У Зайцева в Теремке Арина давно заприметила валявшийся среди прочей смешной чепухи громадный вибратор. Однажды она взяла его домой. Поняв, ближе к часу ночи, что Гаев вернётся на четвереньках и вряд ли вспомнит про эротический ренессанс, Арина решила опробовать действие волшебного снаряда.

Арина включила купленный в «Пути к себе» компакт с морскими шумами. Влажный плеск волн наполнил комнату нежным курлыканьем далёких птиц, музыкой пляшущих водорослей, писком моллюсков, невнятным бормотанием рыб…

Арина, сама превратившаяся в волну, выгибала послушное тело. Лёгкое жужжание вибратора вплеталось в гул морских глубин. Влагалище хлюпало, как вода в резиновом сапоге после грибного дождя. Вибратор плавно входил в её горячие недра, словно в морские пучины подводная лодка.

Арина закусила губу. В морском-океанском дне словно вырвали пробку-затычку. Тонны воды с хищным свистом устремились в пустоту. Арина почувствовала, как её лоно заполняется благодатной слизью. Вибратор обмяк, жужжание пресеклось на верхней ноте. Арина осторожно вытащила из себя липкий початок и поцеловала его.


— Ложись! Ложись, препинда саратовская, ложись! — Гаев орал так, что слюна вылетала у него изо рта увесистыми ошмётками: каждый плевок мог заполнить рюмку. Вчера он выпил полтора десятка таких рюмок с разными крепкими напитками, а утром, почуяв, очевидно, обострённым чувствилищем соперника, сунулся в Аринину сумочку и нашёл там вибратор. Ещё пахнущий вчерашним Арининым кайфом.

— Глазки закрывай, ноги раздвигай, сука! — даже сейчас Гаев не мог отделаться от идиотской любви массовика-затейника к эстрадным рифмам.

— Зачем глазки-то закрывать? — пробормотала Арина, но послушно легла на антикварную кровать, задрала рубашку и раскинула ноги. Пусть любуется.

Девки в Сосновке мерились в бане или на речке своими бобриками: Аринин всегда признавали очень удачным. Пухленький, аккуратно прикрытый — только бутончик клитора немножко выпрастывается, аленький такой цветочек.

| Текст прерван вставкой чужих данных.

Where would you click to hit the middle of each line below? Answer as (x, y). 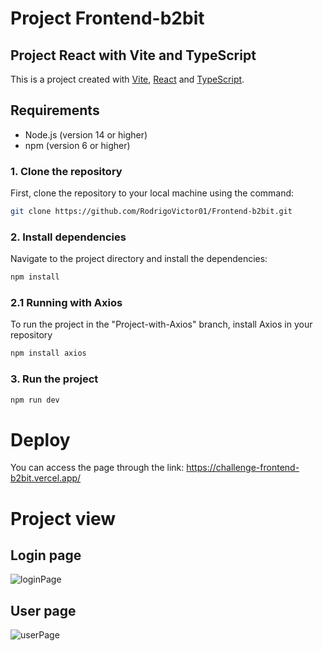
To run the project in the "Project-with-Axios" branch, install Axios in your (161, 324)
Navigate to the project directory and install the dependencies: (139, 259)
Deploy (40, 439)
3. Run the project (54, 379)
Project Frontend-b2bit (107, 18)
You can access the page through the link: (97, 468)
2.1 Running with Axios (66, 303)
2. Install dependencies (68, 237)

Арина вспомнила ходившую в Сосновке историю про одну саратовскую девушку, у которой была писька-розочка необычай-нейшей красоты. Девушка не считала себя вправе скрывать чудо от людей, а потому дарила свою любовь всем подряд и однажды заболела дурной болезнью. Пришла к врачу, а тот как увидел письку-розочку, так и влюбился в неё до конца своих дней. Быстро согнал с неё всех мандавох, женился на девушке, и они жили долго и счастливо. Арина расхохоталась.

Массовик-затейник побагровел, надулся и мелко затопал.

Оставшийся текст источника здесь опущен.